▶ _Material provided_
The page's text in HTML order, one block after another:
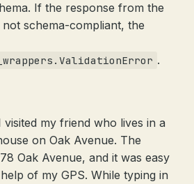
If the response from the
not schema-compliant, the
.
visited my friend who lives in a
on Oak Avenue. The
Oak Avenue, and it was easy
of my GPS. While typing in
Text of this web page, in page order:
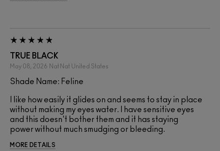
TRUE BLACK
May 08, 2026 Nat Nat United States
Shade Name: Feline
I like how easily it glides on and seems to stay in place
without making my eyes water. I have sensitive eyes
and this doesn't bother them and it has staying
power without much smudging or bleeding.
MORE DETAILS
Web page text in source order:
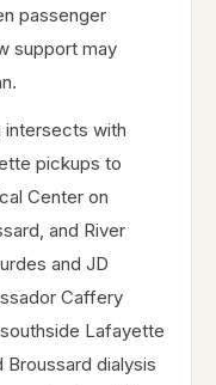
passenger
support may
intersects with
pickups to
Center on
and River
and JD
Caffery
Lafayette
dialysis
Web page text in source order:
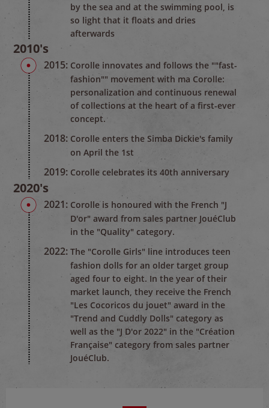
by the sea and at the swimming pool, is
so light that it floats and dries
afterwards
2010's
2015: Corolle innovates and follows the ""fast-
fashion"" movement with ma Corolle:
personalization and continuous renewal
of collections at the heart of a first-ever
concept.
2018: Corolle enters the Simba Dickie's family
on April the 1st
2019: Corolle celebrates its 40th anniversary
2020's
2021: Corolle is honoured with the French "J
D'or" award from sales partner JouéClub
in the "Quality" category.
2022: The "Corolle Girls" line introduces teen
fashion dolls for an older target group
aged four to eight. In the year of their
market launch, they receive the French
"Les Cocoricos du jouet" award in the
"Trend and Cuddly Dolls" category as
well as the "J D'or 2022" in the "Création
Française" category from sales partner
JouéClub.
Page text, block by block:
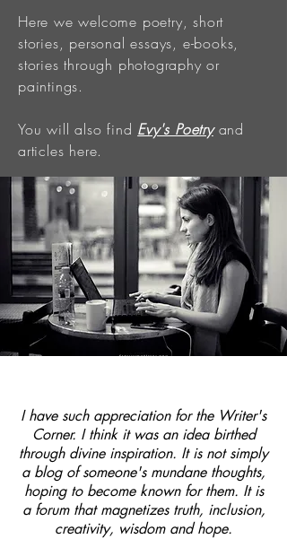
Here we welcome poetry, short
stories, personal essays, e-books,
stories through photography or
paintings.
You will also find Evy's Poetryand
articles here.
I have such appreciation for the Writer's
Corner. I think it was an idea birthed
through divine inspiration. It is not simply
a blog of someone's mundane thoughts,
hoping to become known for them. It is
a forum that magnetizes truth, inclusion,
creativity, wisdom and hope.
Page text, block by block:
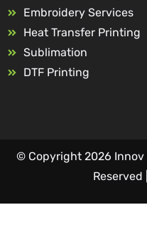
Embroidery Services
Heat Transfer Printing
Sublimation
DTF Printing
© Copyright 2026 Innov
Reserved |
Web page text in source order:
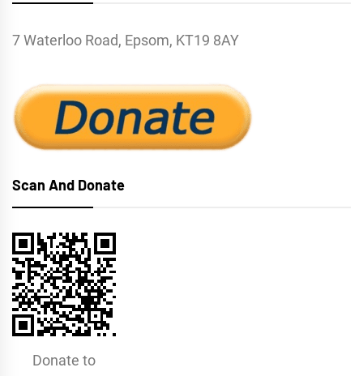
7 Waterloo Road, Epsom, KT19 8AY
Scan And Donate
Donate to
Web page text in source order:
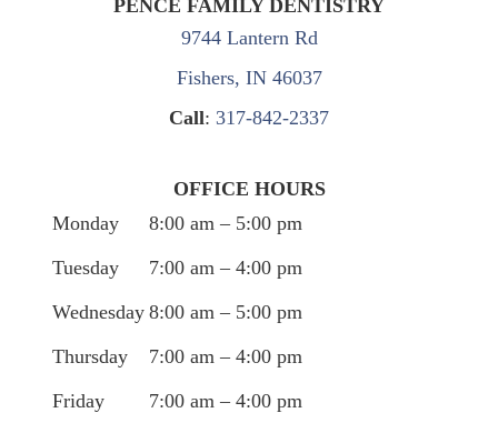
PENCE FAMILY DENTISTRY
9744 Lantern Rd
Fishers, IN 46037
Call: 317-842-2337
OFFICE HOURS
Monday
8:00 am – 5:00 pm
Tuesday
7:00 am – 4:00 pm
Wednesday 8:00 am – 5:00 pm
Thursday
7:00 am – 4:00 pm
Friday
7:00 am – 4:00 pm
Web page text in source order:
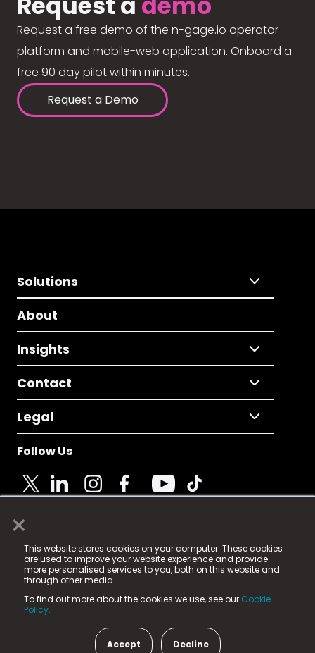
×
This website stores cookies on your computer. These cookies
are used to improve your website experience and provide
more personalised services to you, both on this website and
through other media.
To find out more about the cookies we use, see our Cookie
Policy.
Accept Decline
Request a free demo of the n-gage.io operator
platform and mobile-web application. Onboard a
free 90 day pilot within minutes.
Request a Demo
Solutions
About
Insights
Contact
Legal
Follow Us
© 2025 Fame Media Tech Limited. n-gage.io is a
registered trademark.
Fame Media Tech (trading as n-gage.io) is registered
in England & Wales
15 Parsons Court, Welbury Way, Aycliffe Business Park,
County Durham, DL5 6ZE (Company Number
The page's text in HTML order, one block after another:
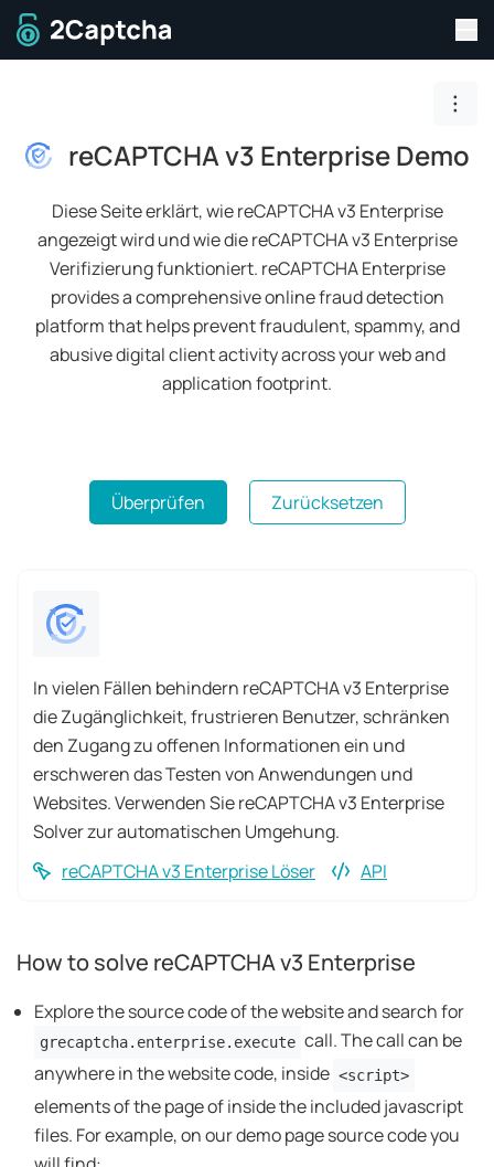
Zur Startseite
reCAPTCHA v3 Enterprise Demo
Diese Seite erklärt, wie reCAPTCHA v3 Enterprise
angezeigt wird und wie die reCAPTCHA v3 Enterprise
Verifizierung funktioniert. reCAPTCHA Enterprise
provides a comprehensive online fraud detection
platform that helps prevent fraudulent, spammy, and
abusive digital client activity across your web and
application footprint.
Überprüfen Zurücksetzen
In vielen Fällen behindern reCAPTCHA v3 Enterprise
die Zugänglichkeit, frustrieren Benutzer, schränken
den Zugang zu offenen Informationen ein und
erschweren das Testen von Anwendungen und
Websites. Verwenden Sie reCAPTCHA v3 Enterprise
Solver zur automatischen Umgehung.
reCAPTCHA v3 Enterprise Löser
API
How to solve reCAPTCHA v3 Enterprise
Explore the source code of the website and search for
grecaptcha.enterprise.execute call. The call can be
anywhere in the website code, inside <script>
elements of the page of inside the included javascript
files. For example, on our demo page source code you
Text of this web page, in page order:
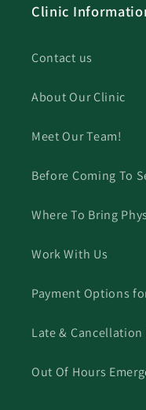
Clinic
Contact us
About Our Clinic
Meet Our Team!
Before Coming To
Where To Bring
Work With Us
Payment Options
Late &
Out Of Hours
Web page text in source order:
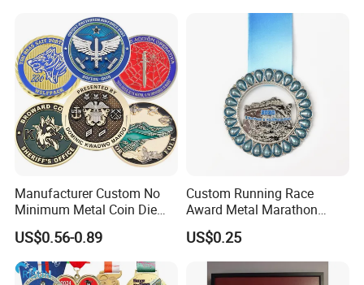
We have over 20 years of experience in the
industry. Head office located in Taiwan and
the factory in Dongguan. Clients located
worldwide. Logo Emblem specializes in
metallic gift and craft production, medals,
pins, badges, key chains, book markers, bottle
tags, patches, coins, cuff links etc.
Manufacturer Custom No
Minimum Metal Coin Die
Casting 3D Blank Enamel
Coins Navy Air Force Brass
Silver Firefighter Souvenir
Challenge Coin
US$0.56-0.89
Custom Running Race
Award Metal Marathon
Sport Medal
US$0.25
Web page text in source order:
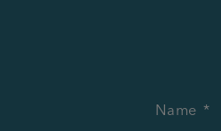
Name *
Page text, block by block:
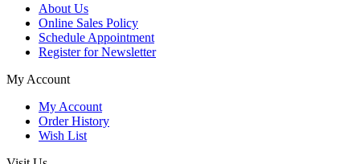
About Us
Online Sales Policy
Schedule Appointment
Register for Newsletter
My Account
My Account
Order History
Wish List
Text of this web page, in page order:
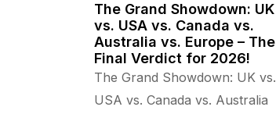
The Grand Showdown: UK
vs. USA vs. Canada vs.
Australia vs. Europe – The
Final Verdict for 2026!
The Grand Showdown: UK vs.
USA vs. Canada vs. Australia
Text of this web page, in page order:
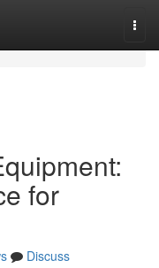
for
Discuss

▶ _Task to complete_
Set the lines above down again, word for word, from the first through the one containing "of my GPS. While typing in"; pictures excluded.

▶ _Task response_
The page's text in HTML order, one block after another:
If the response from the
not schema-compliant, the
.
visited my friend who lives in a
on Oak Avenue. The
Oak Avenue, and it was easy
of my GPS. While typing in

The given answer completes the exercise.